COMPOSITION DE LA COUR lors du délibéré :
Madame Christine ROBERT-WARNET, président Madame Marie-Lisette SAUTRON, conseiller
Monsieur Olivier BECUWE, conseiller
GREFFIER lors des débats :
Monsieur Francis JOLLY, greffier
ARRÊT :
Prononcé publiquement par mise à disposition de l’arrêt au greffe de la cour d’appel, les parties en ayant été préalablement avisées dans les conditions prévues au deuxième alinéa de l’article 450 du code de procédure civile, et signé par Madame Christine ROBERT-WARNET, président, et Monsieur Francis JOLLY, greffier, auquel la minute de la décision a été remise par le magistrat signataire.
* * * * *
EXPOSE DU LITIGE :
Engagé à durée indéterminée et à temps complet le 17 juin 2002 en qualité de conducteur de travaux par la société Gabella, M. X, qui percevait en dernier lieu une rémunération mensuelle brute d’un montant de 2 960 euros, a été licencié pour faute grave selon lettre du 3 octobre 2018, après avoir été mis à pied à titre conservatoire.
Contestant la rupture, le salarié a saisi le conseil de prud’hommes de Charleville-Mézières de demandes au titre d’un licenciement sans cause réelle et sérieuse ainsi qu’en paiement d’un rappel de salaire pour heures supplémentaires et de dommages-intérêts pour travail dissimulé et préjudices moral et financier.

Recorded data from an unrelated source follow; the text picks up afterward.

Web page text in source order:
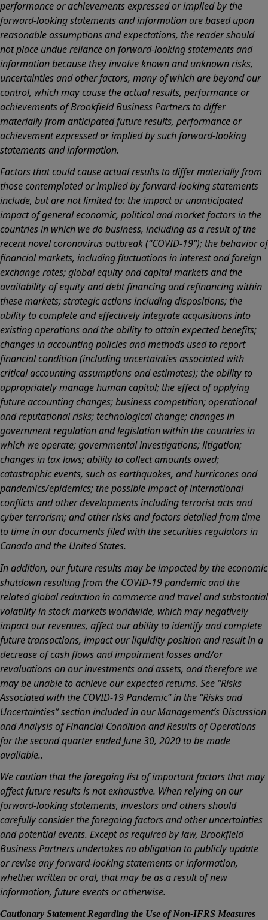
performance or achievements expressed or implied by the
forward-looking statements and information are based upon
reasonable assumptions and expectations, the reader should
not place undue reliance on forward-looking statements and
information because they involve known and unknown risks,
uncertainties and other factors, many of which are beyond our
control, which may cause the actual results, performance or
achievements of Brookfield Business Partners to differ
materially from anticipated future results, performance or
achievement expressed or implied by such forward-looking
statements and information.
Factors that could cause actual results to differ materially from
those contemplated or implied by forward-looking statements
include, but are not limited to: the impact or unanticipated
impact of general economic, political and market factors in the
countries in which we do business, including as a result of the
recent novel coronavirus outbreak (“COVID-19”); the behavior of
financial markets, including fluctuations in interest and foreign
exchange rates; global equity and capital markets and the
availability of equity and debt financing and refinancing within
these markets; strategic actions including dispositions; the
ability to complete and effectively integrate acquisitions into
existing operations and the ability to attain expected benefits;
changes in accounting policies and methods used to report
financial condition (including uncertainties associated with
critical accounting assumptions and estimates); the ability to
appropriately manage human capital; the effect of applying
future accounting changes; business competition; operational
and reputational risks; technological change; changes in
government regulation and legislation within the countries in
which we operate; governmental investigations; litigation;
changes in tax laws; ability to collect amounts owed;
catastrophic events, such as earthquakes, and hurricanes and
pandemics/epidemics; the possible impact of international
conflicts and other developments including terrorist acts and
cyber terrorism; and other risks and factors detailed from time
to time in our documents filed with the securities regulators in
Canada and the United States.
In addition, our future results may be impacted by the economic
shutdown resulting from the COVID-19 pandemic and the
related global reduction in commerce and travel and substantial
volatility in stock markets worldwide, which may negatively
impact our revenues, affect our ability to identify and complete
future transactions, impact our liquidity position and result in a
decrease of cash flows and impairment losses and/or
revaluations on our investments and assets, and therefore we
may be unable to achieve our expected returns. See “Risks
Associated with the COVID-19 Pandemic” in the “Risks and
Uncertainties” section included in our Management’s Discussion
and Analysis of Financial Condition and Results of Operations
for the second quarter ended June 30, 2020 to be made
available..
We caution that the foregoing list of important factors that may
affect future results is not exhaustive. When relying on our
forward-looking statements, investors and others should
carefully consider the foregoing factors and other uncertainties
and potential events. Except as required by law, Brookfield
Business Partners undertakes no obligation to publicly update
or revise any forward-looking statements or information,
whether written or oral, that may be as a result of new
information, future events or otherwise.
Cautionary Statement Regarding the Use of Non-IFRS Measures
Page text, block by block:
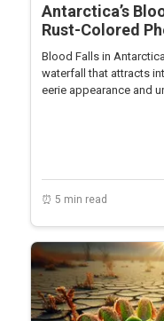
Antarctica’s
Rust-Colored
Blood Falls in
waterfall that attracts
eerie appearance and
⏰ 5 min read
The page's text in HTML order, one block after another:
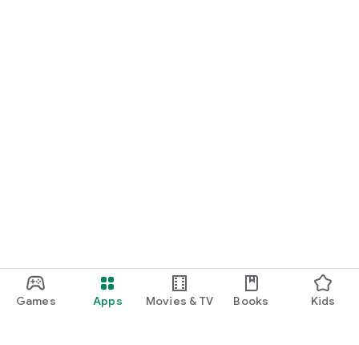
Games Apps Movies & TV Books Kids
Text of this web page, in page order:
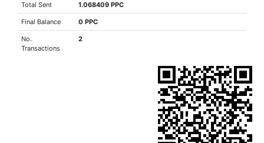
Total Sent 1.068409 PPC
Final Balance 0 PPC
No.
Transactions
2

Par un jugement du 27 avril 2021, la juridiction prud’homale a écarté la faute grave mais a jugé que le licenciement reposait bien sur une cause réelle et sérieuse et accordé de ce chef diverses sommes au salarié au titre de l’indemnité de licenciement, du préavis et du salaire sur mise à pied.
Le jugement rejette, par ailleurs, les demandes au titre du rappel de salaire, du travail dissimulé et des préjudices allégués.

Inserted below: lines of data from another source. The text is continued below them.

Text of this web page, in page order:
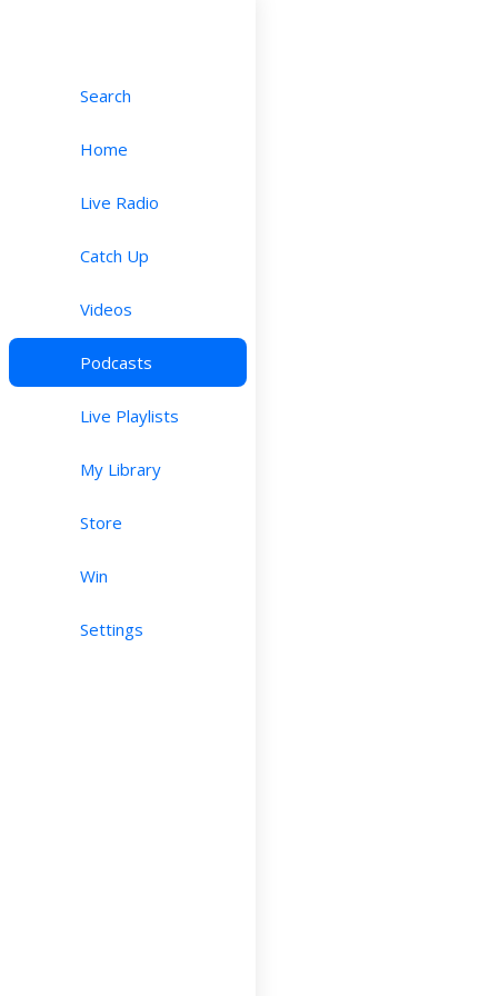
Search
Home
Live Radio
Catch Up
Videos
Podcasts
Live Playlists
My Library
Store
Win
Settings
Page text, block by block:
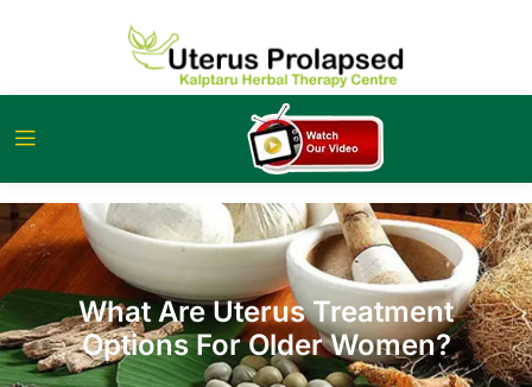
What Are Uterus Treatment
Options For Older Women?
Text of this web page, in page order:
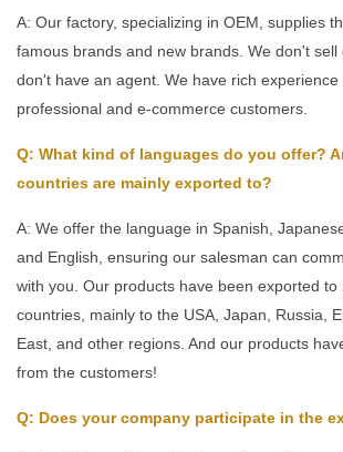
A: Our factory, specializing in OEM, supplies
famous brands and new brands. We don't sell
don't have an agent. We have rich experience
professional and e-commerce customers.
Q: What kind of languages do you offer?
countries are mainly exported to?
A: We offer the language in Spanish,
and English, ensuring our salesman can
with you. Our products have been exported
countries, mainly to the USA, Japan, Russia,
East, and other regions. And our products
from the customers!
Q: Does your company participate in the
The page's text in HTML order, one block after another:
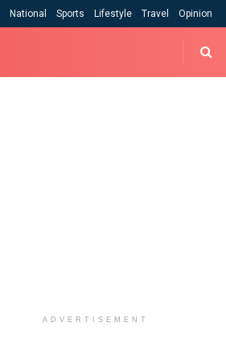
National Sports Lifestyle Travel Opinion
ADVERTISEMENT
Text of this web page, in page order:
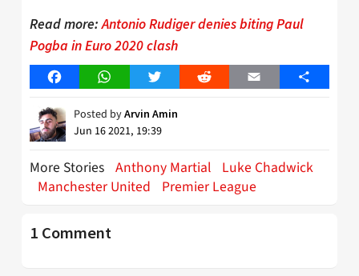
Read more:Antonio Rudiger denies biting Paul
Pogba in Euro 2020 clash
FacebookWhatsAppTwitter Reddit Email Share
Posted byArvin Amin
Jun 16 2021, 19:39
More Stories Anthony Martial Luke Chadwick
Manchester United
Premier League
1 Comment
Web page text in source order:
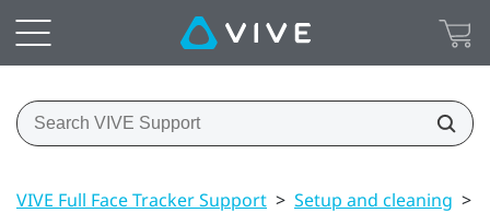
VIVE Full Face Tracker Support > Setup and cleaning >
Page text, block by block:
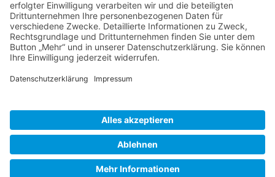
SITE NOTICE PRIVACY POLICY
CONTACT
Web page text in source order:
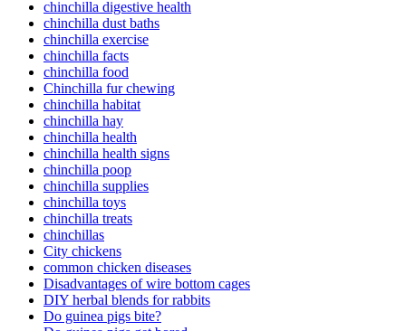
chinchilla digestive health
chinchilla dust baths
chinchilla exercise
chinchilla facts
chinchilla food
Chinchilla fur chewing
chinchilla habitat
chinchilla hay
chinchilla health
chinchilla health signs
chinchilla poop
chinchilla supplies
chinchilla toys
chinchilla treats
chinchillas
City chickens
common chicken diseases
Disadvantages of wire bottom cages
DIY herbal blends for rabbits
Do guinea pigs bite?
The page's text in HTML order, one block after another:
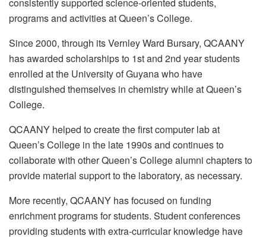
consistently supported science-oriented students,
programs and activities at Queen’s College.
Since 2000, through its Vernley Ward Bursary, QCAANY
has awarded scholarships to 1st and 2nd year students
enrolled at the University of Guyana who have
distinguished themselves in chemistry while at Queen’s
College.
QCAANY helped to create the first computer lab at
Queen’s College in the late 1990s and continues to
collaborate with other Queen’s College alumni chapters to
provide material support to the laboratory, as necessary.
More recently, QCAANY has focused on funding
enrichment programs for students. Student conferences
providing students with extra-curricular knowledge have
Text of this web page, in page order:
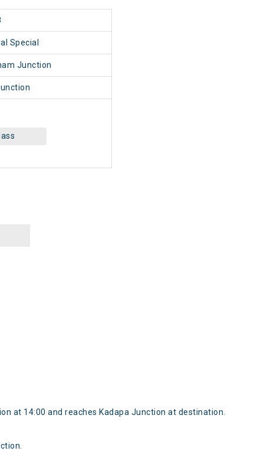
Special
Junction
at 14:00 and reaches Kadapa Junction at destination.
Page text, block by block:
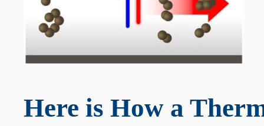
Here is How a
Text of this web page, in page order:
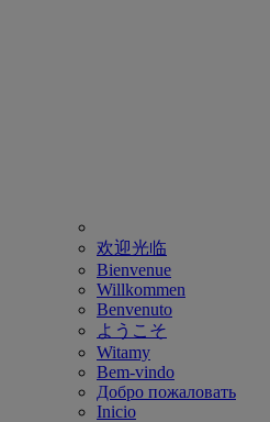
欢迎光临
Bienvenue
Willkommen
Benvenuto
ようこそ
Witamy
Bem-vindo
Добро пожаловать
Inicio
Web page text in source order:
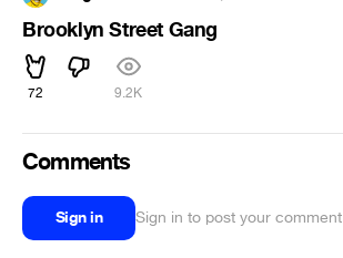
Brooklyn Street Gang
72 9.2K
Comments
Sign in Sign in to post your comment
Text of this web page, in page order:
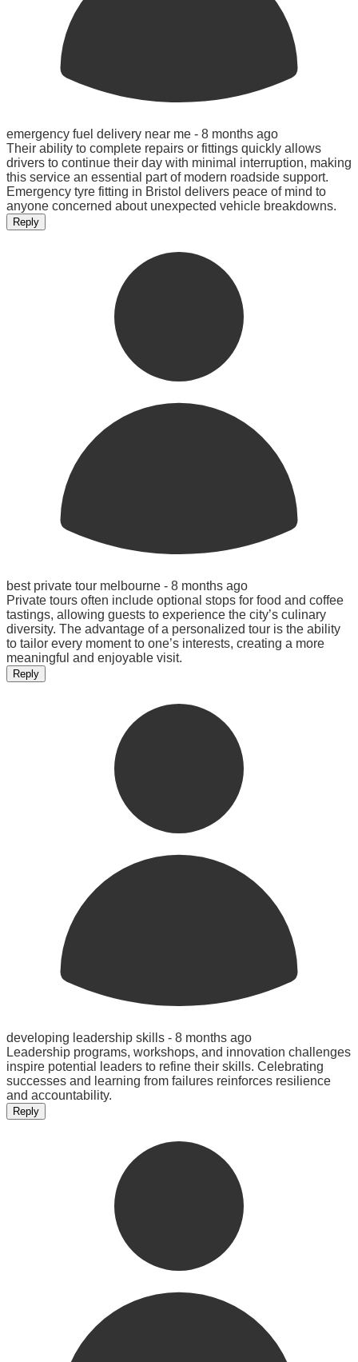
emergency fuel delivery near me - 8 months ago
Their ability to complete repairs or fittings quickly allows
drivers to continue their day with minimal interruption, making
this service an essential part of modern roadside support.
Emergency tyre fitting in Bristol delivers peace of mind to
anyone concerned about unexpected vehicle breakdowns.
Reply
best private tour melbourne - 8 months ago
Private tours often include optional stops for food and coffee
tastings, allowing guests to experience the city’s culinary
diversity. The advantage of a personalized tour is the ability
to tailor every moment to one’s interests, creating a more
meaningful and enjoyable visit.
Reply
developing leadership skills - 8 months ago
Leadership programs, workshops, and innovation challenges
inspire potential leaders to refine their skills. Celebrating
successes and learning from failures reinforces resilience
and accountability.
Reply

Par déclaration du 25 mai 2021, l’employeur a fait appel cependant que le lendemain, le salarié faisait de même de sorte que les deux affaires ont été jointes.
Par ses dernières conclusions, la société appelante sollicite, pour l’essentiel, l’infirmation du jugement en ce qu’il la condamne et le rejet de l’ensemble des prétentions adverses, y ajoutant une demande reconventionnelle en dommages-intérêts pour préjudice subi au titre de l’action entreprise par M. X ainsi qu’une demande de frais irrépétibles.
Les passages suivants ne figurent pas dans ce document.